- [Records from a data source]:

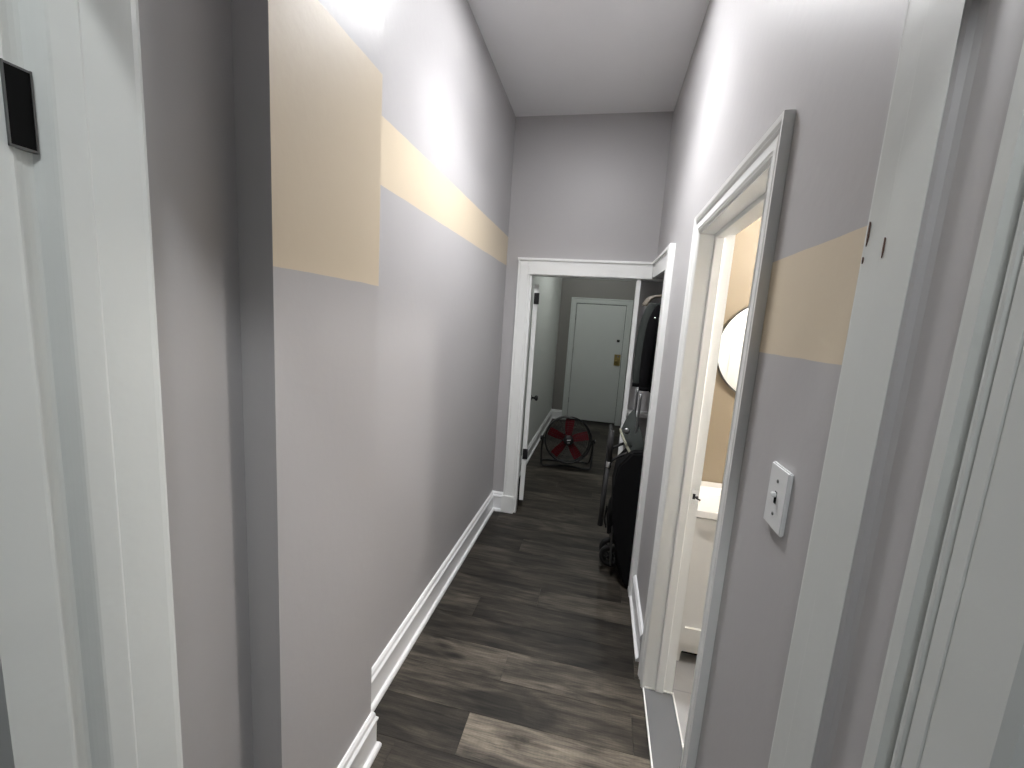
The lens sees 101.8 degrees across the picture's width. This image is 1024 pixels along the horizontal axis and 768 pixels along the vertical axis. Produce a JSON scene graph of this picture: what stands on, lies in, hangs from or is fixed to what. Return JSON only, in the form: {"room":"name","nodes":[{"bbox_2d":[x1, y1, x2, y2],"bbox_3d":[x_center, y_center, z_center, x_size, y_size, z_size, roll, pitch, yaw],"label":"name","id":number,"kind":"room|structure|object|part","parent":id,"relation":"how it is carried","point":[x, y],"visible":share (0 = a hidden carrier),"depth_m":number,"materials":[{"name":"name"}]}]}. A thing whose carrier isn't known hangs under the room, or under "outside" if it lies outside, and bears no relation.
{"room":"apartment hallway","nodes":[
{"label":"apartment hallway","id":0,"kind":"room"},
{"bbox_2d":[231,0,383,767],"bbox_3d":[-0.564,-0.164,1.120,0.200,3.120,0.426,6,9,12],"label":"wall pier","id":1,"kind":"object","parent":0,"point":[308,74],"visible":0.83,"depth_m":1.03,"materials":[{"name":"paint"}]},
{"bbox_2d":[337,711,381,767],"bbox_3d":[-0.593,1.296,1.347,0.130,0.168,0.440,6,9,12],"label":"baseboard","id":2,"kind":"object","parent":1,"relation":"attached to","point":[363,750],"visible":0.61,"depth_m":1.46,"materials":[{"name":"white paint"}]},
{"bbox_2d":[138,0,515,767],"bbox_3d":[-0.396,-0.297,2.086,0.115,3.120,2.830,6,9,12],"label":"wall","id":3,"kind":"structure","parent":0,"point":[448,131],"depth_m":1.48,"materials":[{"name":"paint"}]},
{"bbox_2d":[371,490,493,711],"bbox_3d":[-0.380,1.130,2.553,0.030,0.168,2.090,6,9,12],"label":"baseboard","id":4,"kind":"structure","parent":3,"relation":"attached to","point":[384,670],"depth_m":2.14,"materials":[{"name":"white paint"}]},
{"bbox_2d":[370,418,696,767],"bbox_3d":[0.585,1.314,2.470,5.600,0.056,10.090,6,9,12],"label":"floor","id":5,"kind":"structure","parent":0,"point":[526,658],"depth_m":2.02,"materials":[{"name":"grey wood"}]},
{"bbox_2d":[540,416,595,469],"bbox_3d":[0.640,0.648,4.786,0.638,0.594,0.290,4,8,2],"label":"floor fan","id":6,"kind":"object","parent":5,"relation":"on","point":[567,438],"visible":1,"depth_m":4.72,"materials":[{"name":"black plastic"}]},
{"bbox_3d":[0.504,0.562,4.742,0.204,0.145,0.031,5,9,7],"label":"blade","id":7,"kind":"part","parent":6,"relation":"part of","materials":[{"name":"red plastic"}]},
{"bbox_3d":[0.533,0.740,4.736,0.185,0.197,0.024,2,9,-12],"label":"blade","id":8,"kind":"part","parent":6,"relation":"part of","materials":[{"name":"red plastic"}]},
{"bbox_3d":[0.651,0.490,4.731,0.102,0.185,0.038,7,9,20],"label":"blade","id":9,"kind":"part","parent":6,"relation":"part of","materials":[{"name":"red plastic"}]},
{"bbox_3d":[0.710,0.760,4.735,0.162,0.192,0.059,6,9,12],"label":"blade","id":10,"kind":"part","parent":6,"relation":"part of","materials":[{"name":"red plastic"}]},
{"bbox_3d":[0.778,0.596,4.730,0.199,0.119,0.055,4,8,2],"label":"blade","id":11,"kind":"part","parent":6,"relation":"part of","materials":[{"name":"red plastic"}]},
{"bbox_2d":[597,388,644,585],"bbox_3d":[0.800,0.655,2.687,0.439,1.219,0.395,6,9,12],"label":"stroller","id":12,"kind":"object","parent":5,"relation":"on","point":[621,511],"visible":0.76,"depth_m":2.56,"materials":[{"name":"black fabric"}]},
{"bbox_3d":[0.622,0.588,2.757,0.030,0.609,0.250,6,9,12],"label":"frame","id":13,"kind":"part","parent":12,"relation":"part of","materials":[{"name":"black plastic"}]},
{"bbox_3d":[0.816,0.638,2.716,0.325,0.652,0.260,6,9,12],"label":"seat","id":14,"kind":"part","parent":12,"relation":"part of","materials":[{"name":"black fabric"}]},
{"bbox_3d":[0.728,0.427,2.830,0.144,0.117,0.018,6,9,12],"label":"bar arm","id":15,"kind":"part","parent":12,"relation":"part of","materials":[{"name":"black plastic"}]},
{"bbox_3d":[0.677,0.459,2.598,0.144,0.117,0.018,6,9,12],"label":"bar arm","id":16,"kind":"part","parent":12,"relation":"part of","materials":[{"name":"black plastic"}]},
{"bbox_3d":[0.685,0.637,2.620,0.103,0.543,0.040,6,9,12],"label":"panel","id":17,"kind":"part","parent":12,"relation":"part of","materials":[{"name":"black fabric"}]},
{"bbox_2d":[619,409,644,452],"bbox_3d":[0.780,0.314,2.678,0.175,0.305,0.332,6,9,12],"label":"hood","id":18,"kind":"object","parent":12,"relation":"attached to","point":[630,432],"depth_m":2.56,"materials":[{"name":"grey fabric"}]},
{"bbox_2d":[642,686,683,767],"bbox_3d":[0.576,1.425,1.509,0.132,0.018,0.755,6,9,12],"label":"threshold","id":19,"kind":"structure","parent":5,"relation":"on","point":[665,741],"depth_m":1.68,"materials":[{"name":"grey stone"}]},
{"bbox_2d":[676,517,716,660],"bbox_3d":[1.185,0.997,2.096,0.710,0.759,0.430,6,9,12],"label":"vanity cabinet","id":20,"kind":"object","parent":5,"relation":"on","point":[704,532],"visible":0.02,"depth_m":1.98,"materials":[{"name":"white paint"}]},
{"bbox_2d":[696,481,721,519],"bbox_3d":[1.217,0.540,2.034,0.730,0.265,0.415,6,9,12],"label":"basin","id":21,"kind":"object","parent":20,"relation":"in","point":[710,492],"visible":0.05,"depth_m":2.11,"materials":[{"name":"white ceramic"}]},
{"bbox_2d":[520,276,561,457],"bbox_3d":[0.346,-0.719,5.243,0.095,3.120,3.710,6,9,12],"label":"wall","id":22,"kind":"structure","parent":0,"point":[549,287],"depth_m":5.51,"materials":[{"name":"paint"}]},
{"bbox_2d":[519,409,551,476],"bbox_3d":[0.306,0.750,5.434,0.030,0.160,3.660,6,9,12],"label":"baseboard","id":23,"kind":"structure","parent":22,"relation":"attached to","point":[533,444],"depth_m":5.54,"materials":[{"name":"white paint"}]},
{"bbox_2d":[492,111,673,491],"bbox_3d":[0.484,-0.418,3.286,1.125,3.120,0.100,6,9,12],"label":"wall","id":24,"kind":"structure","parent":0,"point":[584,186],"depth_m":3.09,"materials":[{"name":"grey paint"}]},
{"bbox_2d":[493,491,502,511],"bbox_3d":[-0.127,0.999,3.544,0.100,0.168,0.030,6,9,12],"label":"baseboard","id":25,"kind":"structure","parent":24,"relation":"attached to","point":[497,494],"depth_m":3.54,"materials":[{"name":"white paint"}]},
{"bbox_2d":[519,284,539,499],"bbox_3d":[0.196,0.055,3.845,0.104,1.845,0.730,4,8,3],"label":"door","id":26,"kind":"structure","parent":24,"relation":"in","point":[529,397],"depth_m":3.51,"materials":[{"name":"white wood"}]},
{"bbox_2d":[501,247,667,513],"bbox_3d":[0.401,0.148,2.932,1.037,2.098,0.770,6,9,12],"label":"trim","id":27,"kind":"structure","parent":24,"relation":"attached to","point":[526,266],"depth_m":3.26,"materials":[{"name":"white wood"}]},
{"bbox_2d":[627,409,647,417],"bbox_3d":[1.041,0.242,3.324,0.257,0.030,0.138,6,9,12],"label":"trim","id":28,"kind":"structure","parent":24,"relation":"attached to","point":[643,414],"depth_m":3.28,"materials":[{"name":"white wood"}]},
{"bbox_2d":[468,0,709,116],"bbox_3d":[0.797,-1.837,2.005,5.600,0.100,9.900,6,9,12],"label":"ceiling","id":29,"kind":"structure","parent":0,"point":[549,57],"depth_m":2.32,"materials":[{"name":"paint"}]},
{"bbox_2d":[552,278,635,425],"bbox_3d":[1.402,-0.897,6.913,1.450,3.120,0.100,6,9,12],"label":"wall","id":30,"kind":"structure","parent":0,"point":[571,287],"depth_m":6.88,"materials":[{"name":"paint"}]},
{"bbox_2d":[552,409,561,418],"bbox_3d":[0.767,0.521,7.176,0.185,0.160,0.030,6,9,12],"label":"baseboard","id":31,"kind":"structure","parent":30,"relation":"attached to","point":[556,413],"depth_m":7.17,"materials":[{"name":"white paint"}]},
{"bbox_2d":[562,297,632,425],"bbox_3d":[1.396,-0.366,6.911,0.984,2.070,0.115,6,9,12],"label":"door","id":32,"kind":"structure","parent":30,"relation":"in","point":[597,350],"depth_m":6.92,"materials":[{"name":"white paint"}]},
{"bbox_3d":[1.730,-0.392,6.849,0.100,0.185,0.010,6,9,12],"label":"lock plate","id":33,"kind":"part","parent":32,"relation":"part of","materials":[{"name":"gold metal"}]},
{"bbox_2d":[623,281,662,449],"bbox_3d":[1.333,-0.280,2.742,0.955,3.120,1.130,6,9,12],"label":"wall","id":34,"kind":"structure","parent":0,"point":[647,289],"depth_m":3.34,"materials":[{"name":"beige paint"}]},
{"bbox_2d":[618,279,640,454],"bbox_3d":[0.888,0.187,3.269,0.031,1.985,0.080,6,9,12],"label":"trim","id":35,"kind":"structure","parent":34,"relation":"attached to","point":[638,281],"depth_m":3.18,"materials":[{"name":"white wood"}]},
{"bbox_2d":[701,217,761,482],"bbox_3d":[1.631,0.121,2.127,1.450,2.550,0.040,6,9,12],"label":"wall","id":36,"kind":"structure","parent":0,"point":[746,240],"depth_m":2.20,"materials":[{"name":"beige paint"}]},
{"bbox_2d":[628,243,675,596],"bbox_3d":[0.855,0.272,2.400,0.145,2.070,0.100,6,9,12],"label":"trim","id":37,"kind":"structure","parent":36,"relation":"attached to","point":[671,248],"depth_m":2.35,"materials":[{"name":"white wood"}]},
{"bbox_2d":[717,306,748,392],"bbox_3d":[1.323,-0.163,2.124,0.526,0.526,0.022,6,9,12],"label":"round mirror","id":38,"kind":"object","parent":36,"relation":"attached to","point":[733,332],"visible":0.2,"depth_m":2.16,"materials":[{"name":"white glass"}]},
{"bbox_2d":[636,0,908,767],"bbox_3d":[0.801,-0.182,1.850,0.115,3.120,2.810,6,9,12],"label":"wall","id":39,"kind":"structure","parent":0,"point":[832,62],"depth_m":0.79,"materials":[{"name":"paint"}]},
{"bbox_2d":[629,575,642,661],"bbox_3d":[0.675,1.249,2.266,0.026,0.156,0.500,6,9,12],"label":"baseboard","id":40,"kind":"structure","parent":39,"relation":"attached to","point":[635,607],"depth_m":2.21,"materials":[{"name":"white paint"}]},
{"bbox_2d":[642,164,769,692],"bbox_3d":[0.656,0.406,1.395,0.143,2.075,0.855,6,9,12],"label":"trim","id":41,"kind":"structure","parent":39,"relation":"attached to","point":[716,243],"depth_m":1.68,"materials":[{"name":"white paint"}]},
{"bbox_3d":[0.757,0.467,1.722,0.027,0.060,0.002,6,9,12],"label":"strike plate","id":42,"kind":"part","parent":41,"relation":"part of","materials":[{"name":"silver metal"}]},
{"bbox_2d":[638,109,795,767],"bbox_3d":[0.580,0.409,1.397,0.021,2.057,0.849,6,9,12],"label":"trim","id":43,"kind":"structure","parent":39,"relation":"attached to","point":[773,148],"depth_m":0.99,"materials":[{"name":"white wood"}]},
{"bbox_2d":[763,461,793,536],"bbox_3d":[0.468,0.202,0.739,0.016,0.114,0.073,6,9,12],"label":"light switch","id":44,"kind":"object","parent":39,"relation":"attached to","point":[781,479],"visible":1,"depth_m":0.73,"materials":[{"name":"plastic"}]},
{"bbox_2d":[768,0,965,767],"bbox_3d":[0.440,0.488,0.593,0.087,2.120,0.136,6,9,12],"label":"trim","id":45,"kind":"structure","parent":39,"relation":"attached to","point":[931,31],"depth_m":0.50,"materials":[{"name":"white paint"}]},
{"bbox_2d":[811,0,1023,767],"bbox_3d":[0.429,0.503,0.491,0.105,2.120,0.070,6,9,12],"label":"wall","id":46,"kind":"structure","parent":0,"point":[991,36],"depth_m":0.43,"materials":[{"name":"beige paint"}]},
{"bbox_3d":[0.142,-0.014,0.432,5.100,3.120,0.220,6,9,12],"label":"wall","id":47,"kind":"structure","parent":0,"visible":0},
{"bbox_2d":[0,0,182,767],"bbox_3d":[-0.672,0.404,0.659,0.102,2.120,0.226,6,9,12],"label":"trim","id":48,"kind":"structure","parent":47,"relation":"attached to","point":[89,671],"depth_m":0.58,"materials":[{"name":"white paint"}]},
{"bbox_2d":[861,40,1023,767],"bbox_3d":[0.410,0.515,0.396,0.102,2.120,0.126,6,9,12],"label":"trim","id":49,"kind":"structure","parent":47,"relation":"attached to","point":[951,691],"depth_m":0.35,"materials":[{"name":"white paint"}]},
{"bbox_3d":[1.252,-0.585,2.719,0.024,0.024,1.010,6,9,12],"label":"closet rod","id":50,"kind":"object","parent":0,"visible":0},
{"bbox_2d":[644,295,661,305],"bbox_3d":[1.146,-0.554,2.700,0.545,0.130,0.022,6,9,12],"label":"hanger","id":51,"kind":"object","parent":50,"relation":"hanging from","point":[654,296],"visible":0.15,"depth_m":2.74,"materials":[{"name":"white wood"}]},
{"bbox_2d":[639,304,660,392],"bbox_3d":[1.167,-0.256,2.729,0.597,0.675,0.136,6,9,12],"label":"jacket","id":52,"kind":"object","parent":51,"relation":"hanging from","point":[650,338],"visible":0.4,"depth_m":2.75,"materials":[{"name":"black fabric"}]},
{"bbox_3d":[1.187,-0.589,2.882,0.545,0.130,0.022,6,9,12],"label":"hanger","id":53,"kind":"object","parent":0,"visible":0},
{"bbox_2d":[632,303,660,386],"bbox_3d":[1.193,-0.291,2.913,0.627,0.695,0.130,6,9,12],"label":"jacket","id":54,"kind":"object","parent":53,"relation":"hanging from","point":[649,309],"visible":0.16,"depth_m":2.93,"materials":[{"name":"grey fabric"}]}
]}

- [REQUIREMENT]: Which lines above include the word "metal"? Pick them out and copy them.

- [COMPLETED EXERCISE]:
{"bbox_3d":[1.730,-0.392,6.849,0.100,0.185,0.010,6,9,12],"label":"lock plate","id":33,"kind":"part","parent":32,"relation":"part of","materials":[{"name":"gold metal"}]},
{"bbox_3d":[0.757,0.467,1.722,0.027,0.060,0.002,6,9,12],"label":"strike plate","id":42,"kind":"part","parent":41,"relation":"part of","materials":[{"name":"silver metal"}]},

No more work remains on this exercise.